START Material supplied

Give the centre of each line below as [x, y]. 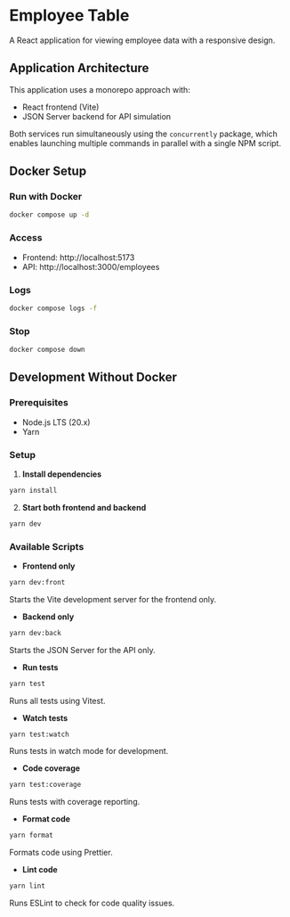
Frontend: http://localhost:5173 [78, 257]
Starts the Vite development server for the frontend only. [113, 599]
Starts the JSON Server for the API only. [82, 650]
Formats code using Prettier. [61, 853]
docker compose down [48, 350]
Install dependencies [62, 474]
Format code [46, 819]
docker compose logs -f [53, 308]
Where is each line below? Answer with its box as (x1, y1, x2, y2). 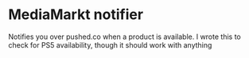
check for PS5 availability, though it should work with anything (8, 40, 212, 49)
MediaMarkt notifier (8, 6, 144, 24)
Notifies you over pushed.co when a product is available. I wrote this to (8, 32, 241, 41)
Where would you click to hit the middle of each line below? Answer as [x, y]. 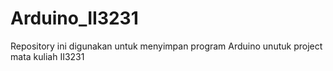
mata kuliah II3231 [47, 56]
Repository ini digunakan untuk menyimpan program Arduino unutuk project [166, 46]
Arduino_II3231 [74, 18]
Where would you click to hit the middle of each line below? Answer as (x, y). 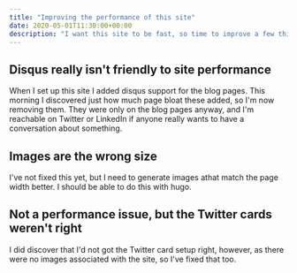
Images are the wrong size (83, 156)
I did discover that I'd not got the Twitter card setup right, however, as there (147, 249)
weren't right (46, 228)
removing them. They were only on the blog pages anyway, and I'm (132, 110)
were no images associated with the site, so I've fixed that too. (123, 259)
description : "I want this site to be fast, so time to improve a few (142, 34)
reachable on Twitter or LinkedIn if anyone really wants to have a (127, 119)
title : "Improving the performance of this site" (103, 17)
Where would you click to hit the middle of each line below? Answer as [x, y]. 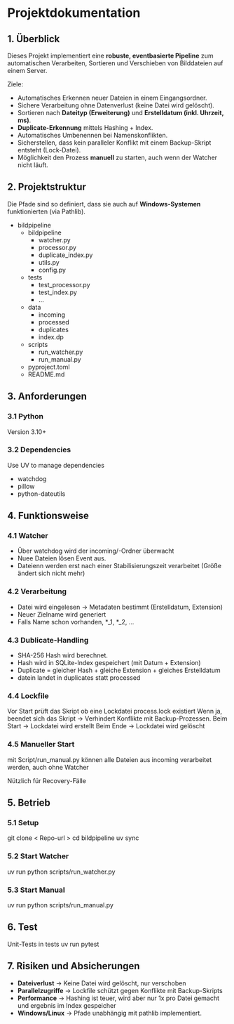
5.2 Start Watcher [38, 856]
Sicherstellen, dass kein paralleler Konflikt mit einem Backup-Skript [114, 143]
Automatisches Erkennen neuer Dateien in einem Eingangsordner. [112, 98]
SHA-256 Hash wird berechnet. [63, 655]
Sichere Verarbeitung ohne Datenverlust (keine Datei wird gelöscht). [116, 105]
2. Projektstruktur [47, 187]
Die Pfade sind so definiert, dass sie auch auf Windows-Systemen [104, 204]
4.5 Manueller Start [41, 744]
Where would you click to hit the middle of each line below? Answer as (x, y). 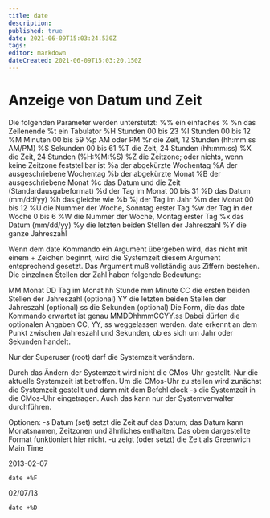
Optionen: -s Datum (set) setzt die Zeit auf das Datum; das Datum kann (126, 422)
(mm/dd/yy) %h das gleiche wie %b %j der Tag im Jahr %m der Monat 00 (131, 199)
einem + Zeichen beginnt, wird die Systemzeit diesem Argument (115, 257)
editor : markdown (37, 53)
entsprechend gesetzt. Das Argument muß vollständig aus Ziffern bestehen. (134, 266)
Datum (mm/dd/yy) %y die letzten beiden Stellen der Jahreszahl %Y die (127, 225)
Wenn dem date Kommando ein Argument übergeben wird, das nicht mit (128, 249)
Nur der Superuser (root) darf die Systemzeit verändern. (102, 357)
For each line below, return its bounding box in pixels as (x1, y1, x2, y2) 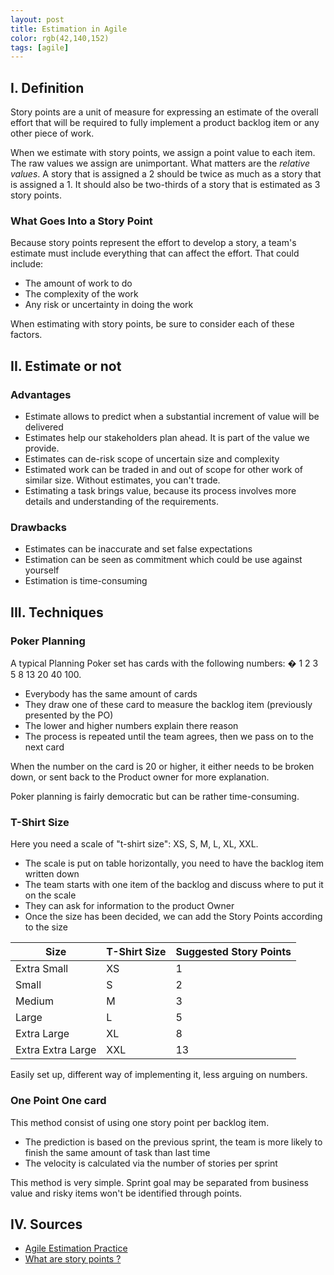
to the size (24, 921, 68, 933)
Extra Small (15, 962, 69, 976)
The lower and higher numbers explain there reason (24, 720, 239, 732)
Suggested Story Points (175, 945, 292, 959)
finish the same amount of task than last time (24, 1146, 211, 1158)
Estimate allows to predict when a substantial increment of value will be (24, 411, 320, 423)
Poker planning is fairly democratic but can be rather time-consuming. (10, 791, 300, 803)
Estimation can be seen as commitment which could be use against (24, 554, 303, 566)
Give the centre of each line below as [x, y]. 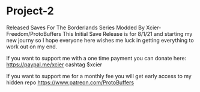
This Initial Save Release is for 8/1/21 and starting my [128, 33]
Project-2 [30, 11]
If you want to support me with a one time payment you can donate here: [96, 58]
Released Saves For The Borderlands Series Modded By [76, 27]
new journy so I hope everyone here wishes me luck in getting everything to [100, 40]
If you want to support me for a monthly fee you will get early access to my [99, 76]
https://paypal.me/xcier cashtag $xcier [54, 65]
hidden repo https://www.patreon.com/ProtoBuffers [70, 82]
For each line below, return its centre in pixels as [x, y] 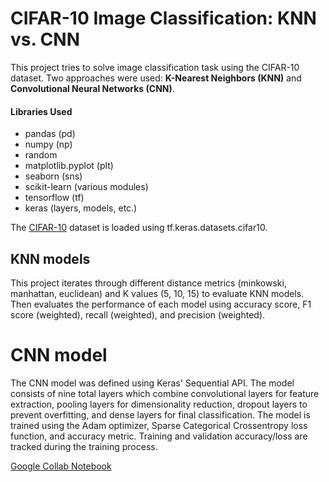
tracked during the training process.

END Material supplied

Requirement
Only a number is wanted here: the count of lines above that hold the word "compose".

Exercise response
2